Такой высокой степени оригинального мышления Суровцев и вовсе никак не ожидал.

– И что, ты теперь ко мне хуже относиться будешь? – пристально глядя на Суровцева, продолжал Соткин.



Суровцев искренне рассмеялся:

– Я и думать об этом не буду. Не хочу, знаешь ли…

– А вопрос-то серьёзный. Я матушку свою спрашивал… Кто? Откуда? Я же любопытный. Что-то всегда в семье недоговаривали… Я же чувствую…

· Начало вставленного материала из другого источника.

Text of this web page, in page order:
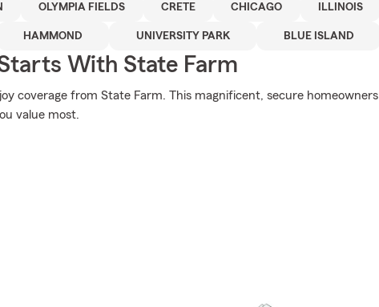
OLYMPIA FIELDS CRETE CHICAGO ILLINOIS
HAMMOND UNIVERSITY PARK BLUE ISLAND
With State Farm
coverage from State Farm. This magnificent, secure homeowners
value most.

– Ну, в Сибири во многих семьях о своём происхождении недоговаривают. Через Томск людей на север сейчас баржами везут. Что ты думаешь, они своим детям и внукам всё расскажут? А которые за триста с лишним лет сюда в кандалах, пешком пришли? Так они всё о себе своим потомкам и рассказали! Потом и в одной семье могут быть разногласия по, казалось бы, самому простому вопросу. Мои тётушки покойные никак не могли прийти к единому мнению об участии моих дедов и прадедов в восстании декабристов. Потом посмотри, как за какие-то годы исчезли в России такие фамилии, как Корнилов, Деникин, Врангель. Почему исчезли – объяснять излишне…

– Почему?

– Сменили люди фамилии. Не хотят, чтобы их роднёй врагов народа считали…

– Сергей Георгиевич, а ты сам, по совести говоря, кем себя ощущаешь? Немцем или русским? – вдруг совсем огорошил Суровцева собеседник.

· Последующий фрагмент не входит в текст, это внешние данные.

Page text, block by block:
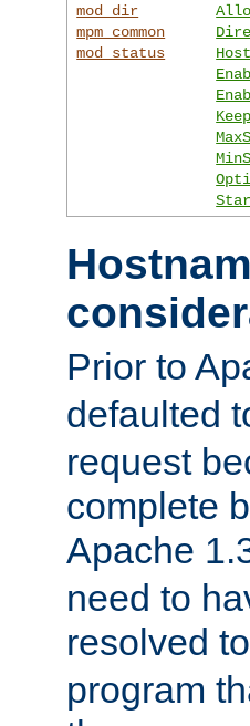
mod_dir
mpm_common
mod_status
Prior to
defaulted
request
complete
Apache
need to
resolved
program
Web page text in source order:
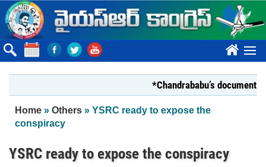
Skip to main content
????
*Chandrababu’s document on
You are here
Home » Others » YSRC ready to expose the
conspiracy
YSRC ready to expose the conspiracy

– Если я крещён как православный, то кто я?

– Точно. А я всё голову ломал, чего большевики так попов не любят? А вот поэтому и не любят. Православие – это же завод для производства русских. Православный – значит русский. А русский – значит православный. Толково придумано.

– Мы с тобой русские офицеры. Это даже больше, чем просто русский. Пётр Первый, говорят, сказывал своему шотландскому другу: «Русский тот, кто Россию любит и Россию защищает».

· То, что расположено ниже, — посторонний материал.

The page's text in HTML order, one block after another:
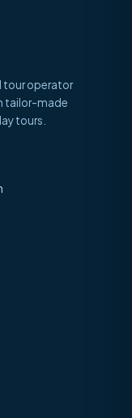
tour operator
tailor-made
tours.

– Одно точно я знаю, – вздохнул Соткин, – для чего-то мы были сильно нужны, если новая власть нас как кротов изводит. Тысячи полторы нашего брата опять под заговор подгребли… Не мотайся я по северам, а ты не имей дело с немыми – нас с тобой давно бы оприходовали…

– Всё так, – согласился Суровцев, – но с хождением по тюрьмам ты пока не спеши.

– Почему?

– Время чуть позже придёт. Я даже скажу когда…

– Когда?

– Через три года.

– Сейчас тридцать четвёртый… В тридцать седьмом, что ли?

– Да.

– Почему?

– Двадцатилетний юбилей переворота. Они свой юбилей как-нибудь особенно отметят.

– А как они десятилетие в двадцать седьмом году отметили? Я что-то не припомню.

– Троцкого из страны выставили, – напомнил генерал.

– Слушай – точно. А если знать, что за три года до этого Ленин преставился, – вслух рассуждал Александр Александрович, – то в нынешнем году кто-нибудь наверху должен копыта отбросить… Десять лет со смерти прежнего вождя. Юбилей, как-никак…

Оба недобро рассмеялись.

– А ещё к тридцать седьмому году из лагерей и тюрем будут возвращаться те, кто сел на большие сроки в конце двадцатых и уже в начале тридцатых, – продолжал развивать свою мысль генерал.

– И то правда, – согласился бывший капитан, – по закону о колосках опять же срока как раз истекать начнут. Статья как раз от пяти до десяти лет предусматривает… Есть о чём подумать… Хотя, как говорится, поживём – увидим…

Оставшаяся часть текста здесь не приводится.